Exercise instructions: The records below hold a stretch from the line with "Neueste Beiträge [7, 302, 165, 326]" through the line with "Umgang mit unzuverlässigem"; return exactly those lines, ends included, and nothing more.

Extracted data:
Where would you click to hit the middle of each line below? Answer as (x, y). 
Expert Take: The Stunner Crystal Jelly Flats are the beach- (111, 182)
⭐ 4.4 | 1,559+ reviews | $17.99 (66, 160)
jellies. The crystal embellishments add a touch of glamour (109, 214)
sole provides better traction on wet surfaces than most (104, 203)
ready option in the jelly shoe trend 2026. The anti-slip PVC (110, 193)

--

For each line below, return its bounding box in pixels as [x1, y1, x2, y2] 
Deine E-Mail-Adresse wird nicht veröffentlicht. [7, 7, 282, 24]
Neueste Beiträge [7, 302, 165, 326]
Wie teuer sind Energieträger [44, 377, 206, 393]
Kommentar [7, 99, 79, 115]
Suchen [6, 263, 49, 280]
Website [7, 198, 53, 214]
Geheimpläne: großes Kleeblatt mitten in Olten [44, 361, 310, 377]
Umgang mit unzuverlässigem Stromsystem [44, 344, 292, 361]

Response for this exercise:
Neueste Beiträge [7, 302, 165, 326]
Wie teuer sind Energieträger [44, 377, 206, 393]
Kommentar [7, 99, 79, 115]
Suchen [6, 263, 49, 280]
Website [7, 198, 53, 214]
Geheimpläne: großes Kleeblatt mitten in Olten [44, 361, 310, 377]
Umgang mit unzuverlässigem Stromsystem [44, 344, 292, 361]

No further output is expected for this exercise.